You've just described the architecture of the proprietary processors
used in Hewlett-Packard calculator models released between 1972 and 1999.
There were four versions of the architecture that were bit-serial but
did arithmetic one decimal digit at a time, or four binary bits. The
word size was 48, 56, or 64 bits, and arithmetic operations could work
on any range of digits (or aligned four-bit binary groups) of a word.
Classic: 56-bit, BCD only, strict Harvard architecture (10-bit ROM
words in separate address space)
Woodstock/Spice/Topcat: 56-bit, selectable BCD/binary, strict Harvard
architecture, 10-bit ROM
Cricket: 48-bit, selectable BCD/binary, strict Harvard architecture,
10-bit ROM
Nut: 56-bit, BCD/binary, 10-bit ROM, but with instructions to read ROM
words as data (modified Harvard Architecture)

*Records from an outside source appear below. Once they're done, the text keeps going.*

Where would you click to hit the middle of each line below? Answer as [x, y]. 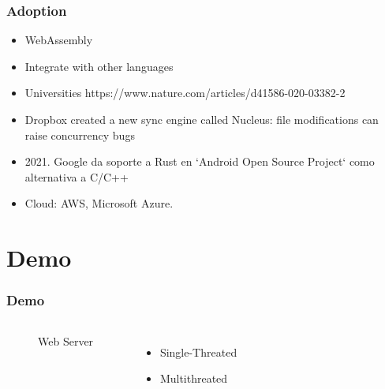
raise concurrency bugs [80, 135]
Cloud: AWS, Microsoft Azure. [99, 203]
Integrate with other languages [99, 66]
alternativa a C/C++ [77, 176]
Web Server [66, 340]
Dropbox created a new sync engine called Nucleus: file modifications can [202, 119]
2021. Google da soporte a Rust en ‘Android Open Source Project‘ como [200, 161]
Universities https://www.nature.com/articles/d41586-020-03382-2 [185, 93]

Saturn: 64-bit, nibble serial (rather than bit-serial), von Neuman
architecture (unified address space, instructions encoded in variable
length of consecutive 4-bit nibbles)
Starting in the 1990s, HP replaced the custom architecture(s) with
commercial microcontrollers and microprocessors, including the Hitachi
H8, SunPlus/GeneralPlus 6502 derivatives, Samsung S3C2410 ARM920T
(graphing calculators), and most recently the Atmel AT91SAM7L128 ARM7.
The graphing calculators still run a simulation of the Saturn
architecture for legacy code.
The use of the Atmel part in recent models (HP 12c, HP 20b, HP 30b) is
nice because it is a flash-based part, so you can write your own
replacement firmware for it, something that was not previously possible
in entry to midrange HP calculators.